(Extracted records)
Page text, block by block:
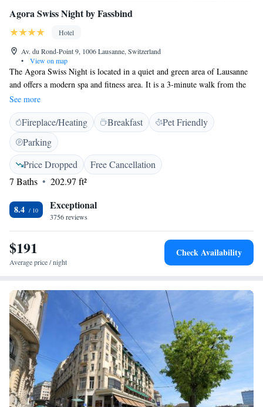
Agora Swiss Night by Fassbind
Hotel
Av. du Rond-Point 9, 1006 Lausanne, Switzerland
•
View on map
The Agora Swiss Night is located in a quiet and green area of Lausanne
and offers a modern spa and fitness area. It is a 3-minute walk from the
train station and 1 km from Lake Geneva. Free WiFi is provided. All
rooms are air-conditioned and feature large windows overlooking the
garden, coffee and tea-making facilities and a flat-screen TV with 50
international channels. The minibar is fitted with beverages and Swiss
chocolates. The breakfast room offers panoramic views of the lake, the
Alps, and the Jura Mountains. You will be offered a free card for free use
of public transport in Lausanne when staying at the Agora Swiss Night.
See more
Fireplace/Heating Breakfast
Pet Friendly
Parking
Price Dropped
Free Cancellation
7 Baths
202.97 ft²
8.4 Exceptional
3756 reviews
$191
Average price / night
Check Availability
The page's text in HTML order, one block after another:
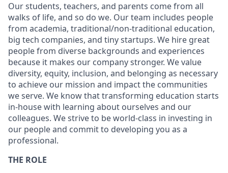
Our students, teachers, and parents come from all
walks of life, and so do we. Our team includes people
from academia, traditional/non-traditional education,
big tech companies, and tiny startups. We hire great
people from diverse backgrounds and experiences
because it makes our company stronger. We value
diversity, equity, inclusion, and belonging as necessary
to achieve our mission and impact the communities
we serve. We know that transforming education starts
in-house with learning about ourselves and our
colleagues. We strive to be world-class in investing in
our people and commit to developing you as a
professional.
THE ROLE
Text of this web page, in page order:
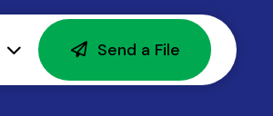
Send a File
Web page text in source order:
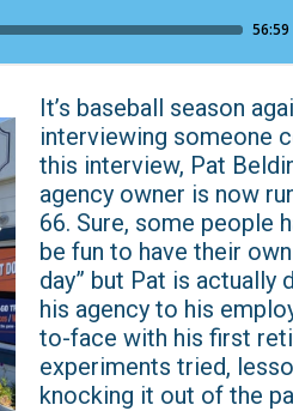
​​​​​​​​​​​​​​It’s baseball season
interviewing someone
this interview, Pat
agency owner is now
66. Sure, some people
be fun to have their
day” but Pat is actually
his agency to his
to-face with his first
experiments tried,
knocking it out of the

--

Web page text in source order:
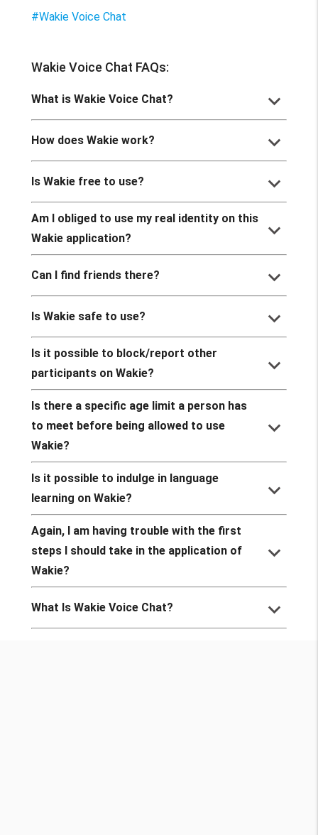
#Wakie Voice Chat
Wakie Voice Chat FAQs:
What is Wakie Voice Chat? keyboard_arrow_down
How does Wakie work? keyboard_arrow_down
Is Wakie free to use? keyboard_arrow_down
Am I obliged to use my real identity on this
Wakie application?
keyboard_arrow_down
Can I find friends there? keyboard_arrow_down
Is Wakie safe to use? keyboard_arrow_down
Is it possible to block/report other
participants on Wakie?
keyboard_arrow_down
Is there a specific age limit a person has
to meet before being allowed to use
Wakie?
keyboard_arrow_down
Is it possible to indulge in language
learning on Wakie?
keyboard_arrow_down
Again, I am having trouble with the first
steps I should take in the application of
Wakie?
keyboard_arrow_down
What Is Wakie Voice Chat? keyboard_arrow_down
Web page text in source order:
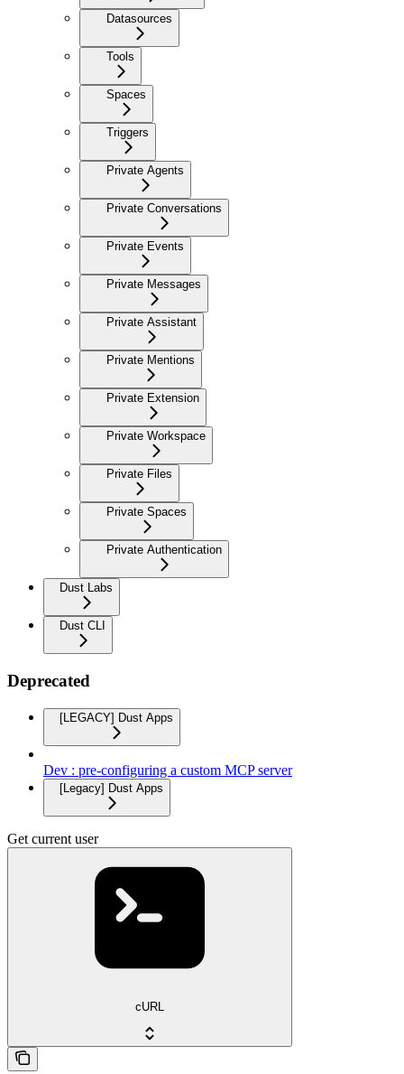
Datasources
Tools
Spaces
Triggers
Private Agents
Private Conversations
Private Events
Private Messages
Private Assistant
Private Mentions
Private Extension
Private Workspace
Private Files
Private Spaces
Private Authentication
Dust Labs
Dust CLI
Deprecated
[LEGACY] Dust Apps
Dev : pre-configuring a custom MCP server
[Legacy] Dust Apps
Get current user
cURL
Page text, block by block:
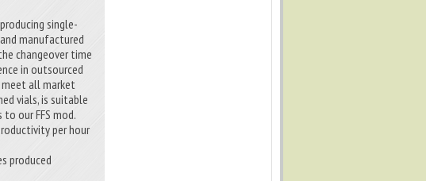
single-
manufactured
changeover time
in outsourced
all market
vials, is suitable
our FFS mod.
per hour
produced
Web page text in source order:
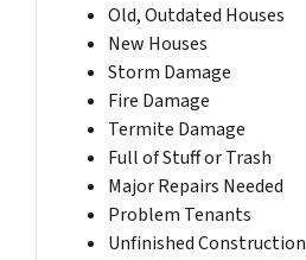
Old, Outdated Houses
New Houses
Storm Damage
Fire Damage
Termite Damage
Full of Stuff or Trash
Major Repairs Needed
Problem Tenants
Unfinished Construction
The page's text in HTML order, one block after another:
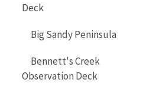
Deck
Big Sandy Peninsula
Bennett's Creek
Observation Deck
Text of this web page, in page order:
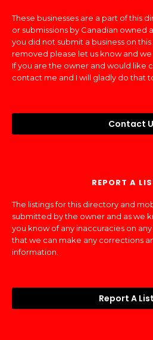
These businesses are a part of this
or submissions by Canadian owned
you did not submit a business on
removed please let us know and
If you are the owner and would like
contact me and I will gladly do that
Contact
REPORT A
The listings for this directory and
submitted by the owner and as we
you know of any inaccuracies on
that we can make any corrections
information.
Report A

--

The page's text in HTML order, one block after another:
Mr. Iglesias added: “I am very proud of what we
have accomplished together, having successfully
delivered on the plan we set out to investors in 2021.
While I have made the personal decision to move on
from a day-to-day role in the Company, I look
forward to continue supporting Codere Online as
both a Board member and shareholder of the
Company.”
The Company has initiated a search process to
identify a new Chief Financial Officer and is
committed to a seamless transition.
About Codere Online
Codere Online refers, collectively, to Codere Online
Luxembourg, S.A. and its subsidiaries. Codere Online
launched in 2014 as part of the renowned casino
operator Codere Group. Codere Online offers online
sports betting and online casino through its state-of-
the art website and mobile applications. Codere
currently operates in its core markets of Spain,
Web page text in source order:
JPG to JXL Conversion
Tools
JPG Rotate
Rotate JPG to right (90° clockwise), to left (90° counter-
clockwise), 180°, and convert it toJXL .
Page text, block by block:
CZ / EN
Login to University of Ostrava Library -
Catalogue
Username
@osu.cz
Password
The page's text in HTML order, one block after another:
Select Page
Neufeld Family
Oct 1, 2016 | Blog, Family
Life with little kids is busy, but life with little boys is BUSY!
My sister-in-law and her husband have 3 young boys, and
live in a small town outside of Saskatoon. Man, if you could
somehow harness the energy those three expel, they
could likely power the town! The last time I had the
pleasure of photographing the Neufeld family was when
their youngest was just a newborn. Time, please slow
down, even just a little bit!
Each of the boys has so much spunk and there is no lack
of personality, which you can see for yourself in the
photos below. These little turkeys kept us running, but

■ WHAT YOU ARE ASKED TO DO
For each line of the entries that holds the word "from", pull that line out.

■ TASK SOLUTION
and offers a modern spa and fitness area. It is a 3-minute walk from the
train station and 1 km from Lake Geneva. Free WiFi is provided. All
Our students, teachers, and parents come from all
from academia, traditional/non-traditional education,
people from diverse backgrounds and experiences
from a day-to-day role in the Company, I look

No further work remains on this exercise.